Cytoplasmic polyadenylation element-binding protein 1 (CPEB1) on the mitochondrial calcium uniporter (MCU) mRNA. (a) We analysed the alignment of rat CPEB1 motifs at the MCU mRNA 3′ untranslated region (UTR) and found two putative CPE-binding areas, motif 1, UUUUUAAU (M1), and motif 2, CPE consensus sequence, UUUUUAU, (M2). AUG, translation start codon, and UGA, translation stop codon, are shown. The first base U (chr20# 29039206) following UGA was referred to as number +1. (b) To induce the expression of MCU and CPEB1, we used rat neuronal B35 cells treated with recombinant tumour necrosis factor alpha (rTNFα) for 3 h.
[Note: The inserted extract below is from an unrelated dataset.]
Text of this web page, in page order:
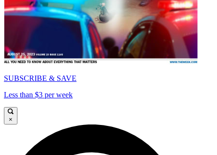
SUBSCRIBE & SAVE
Less than $3 per week
×

Using an RNA immunoprecipitation assay, we observed that MCU mRNA in CPEB1 immunoprecipitation was not increased at the M1 CPE sequence, and that (c) MCU mRNA in CPEB1 immunoprecipitation was increased at the M2 CPE consensus sequence. (d) Morphine-tolerant rats were treated with antisense oligodeoxynucleotide against CPEB1. Western immunoblots showed a significant increase in CPEB1 in the mismatch oligodeoxynucleotide (mmODN)+morphine anti-nociceptive tolerance (MT) group compared with the sham group (**P<0.01; one-way analysis of variance [anova] with post hoc Fisher's protected least significant difference [PLSD] test; n=4–5). Spinal CPEB1 in the AS-CPEB1+MT group was lower than in the mmODN+MT group (*P<0.05; one-way anova with post hoc Fisher's PLSD test; n=4–5). (e) Western immunoblots showed that MCU in the spinal cord dorsal horn (SCDH) was increased in the mmODN+MT group compared with sham rats treated with mmODN; MCU in the SCDH of the AS-CPEB+MT group was lower than in the mmODN+MT group (**P<0.01; one-way anova with post hoc Fisher's PLSD; n=4–5). (f) Double immunostaining showed that CPEB1 immunoreactivity was co-localised with MCU; scale bar: 50 μm. (g) The proposed signalling pathways mediated by phosphorylated cyclic adenosine monophosphate response element-binding protein (pCREB) and CPEB1. Morphine tolerance evoked neuronal activity to induce phosphorylation of CREB. pCREB binds to CRE sites of the mcu gene promoter to induce MCU transcriptional expression. Up-regulated CPEB1 may regulate MCU translation. CPE motifs in MCU mRNA 3′ UTRs reside in a complex containing CPEB1. CPEB1 binds to the MCU mRNA 3′ UTR to regulate MCU mRNA translation. AUG, mRNA translation start codon; ORF, open reading frame of the stretch of codons between AUG and a stop codon.